Copy every line of the data exactly, keeping out any picture.

━━━━━ DATA SHOWN ━━━━━

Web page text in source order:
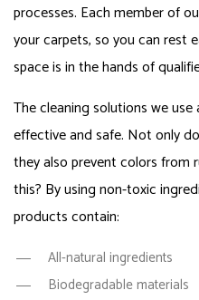
processes. Each member of
your carpets, so you can rest
space is in the hands of
The cleaning solutions we
effective and safe. Not only
they also prevent colors from
this? By using non-toxic
products contain:
All-natural ingredients
Biodegradable materials
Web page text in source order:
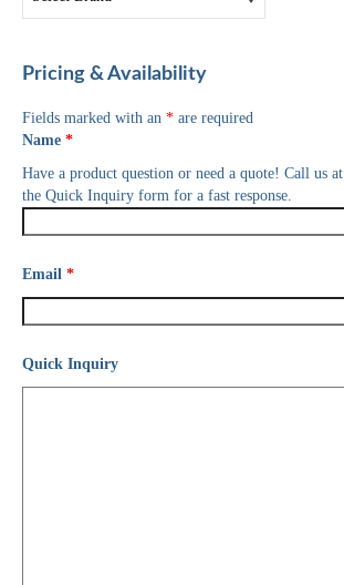
Pricing & Availability
Fields marked with an * are required
Name *
Have a product question or need a quote! Call us at
the Quick Inquiry form for a fast response.
Email *
Quick Inquiry

━━━━━

§ **ANSWER BOX**:
Web page text in source order:
processes. Each member of
your carpets, so you can rest
space is in the hands of
The cleaning solutions we
effective and safe. Not only
they also prevent colors from
this? By using non-toxic
products contain:
All-natural ingredients
Biodegradable materials
Web page text in source order:
Pricing & Availability
Fields marked with an * are required
Name *
Have a product question or need a quote! Call us at
the Quick Inquiry form for a fast response.
Email *
Quick Inquiry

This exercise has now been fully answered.